◆ THE TASK ◆
Nothing but the lines from the one containing "The specific name" through the one containing "The referring consultant’s", both included, should be given again, each exactly as written below.

◆ GIVEN ENTRIES ◆
<<<<
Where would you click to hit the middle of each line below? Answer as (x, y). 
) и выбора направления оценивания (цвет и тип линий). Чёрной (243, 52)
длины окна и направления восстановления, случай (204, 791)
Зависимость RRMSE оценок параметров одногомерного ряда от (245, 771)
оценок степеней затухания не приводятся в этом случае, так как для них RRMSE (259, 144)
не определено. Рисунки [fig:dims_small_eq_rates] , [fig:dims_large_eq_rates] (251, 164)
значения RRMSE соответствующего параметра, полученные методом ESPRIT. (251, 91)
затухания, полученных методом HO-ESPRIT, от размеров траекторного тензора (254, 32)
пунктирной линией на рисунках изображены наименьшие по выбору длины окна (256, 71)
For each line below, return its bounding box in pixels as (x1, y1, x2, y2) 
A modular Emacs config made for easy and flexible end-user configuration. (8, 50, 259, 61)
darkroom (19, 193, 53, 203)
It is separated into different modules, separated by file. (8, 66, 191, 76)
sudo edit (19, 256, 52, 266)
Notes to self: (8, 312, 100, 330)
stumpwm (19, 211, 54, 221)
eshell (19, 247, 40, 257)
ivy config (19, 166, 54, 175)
>>>>
<<<<
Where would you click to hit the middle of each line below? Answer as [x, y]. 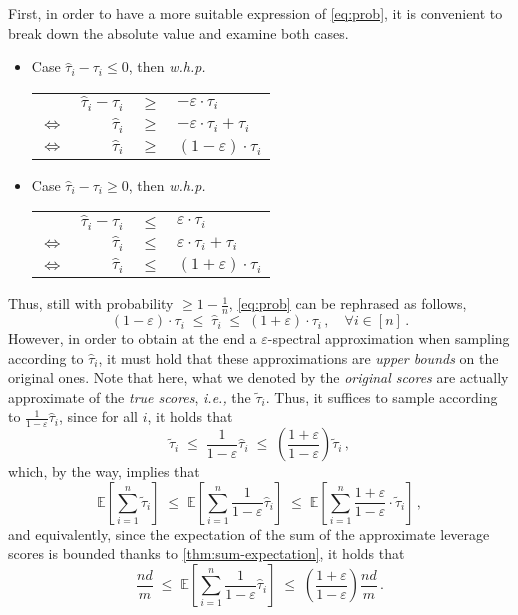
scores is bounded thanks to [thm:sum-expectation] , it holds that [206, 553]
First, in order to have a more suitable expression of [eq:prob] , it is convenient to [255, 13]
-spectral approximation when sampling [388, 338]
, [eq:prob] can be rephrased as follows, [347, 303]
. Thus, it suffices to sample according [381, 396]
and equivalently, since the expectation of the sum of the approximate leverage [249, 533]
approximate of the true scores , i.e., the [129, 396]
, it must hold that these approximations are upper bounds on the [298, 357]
>>>>
<<<<
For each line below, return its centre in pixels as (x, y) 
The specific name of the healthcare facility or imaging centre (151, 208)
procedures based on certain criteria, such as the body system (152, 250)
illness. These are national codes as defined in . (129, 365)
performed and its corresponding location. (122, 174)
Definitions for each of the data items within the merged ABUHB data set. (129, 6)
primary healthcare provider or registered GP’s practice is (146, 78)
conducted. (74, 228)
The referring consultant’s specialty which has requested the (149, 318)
>>>>
◆ SOLUTION FOR THIS PROBLEM ◆
The specific name of the healthcare facility or imaging centre (151, 208)
procedures based on certain criteria, such as the body system (152, 250)
illness. These are national codes as defined in . (129, 365)
performed and its corresponding location. (122, 174)
Definitions for each of the data items within the merged ABUHB data set. (129, 6)
primary healthcare provider or registered GP’s practice is (146, 78)
conducted. (74, 228)
The referring consultant’s specialty which has requested the (149, 318)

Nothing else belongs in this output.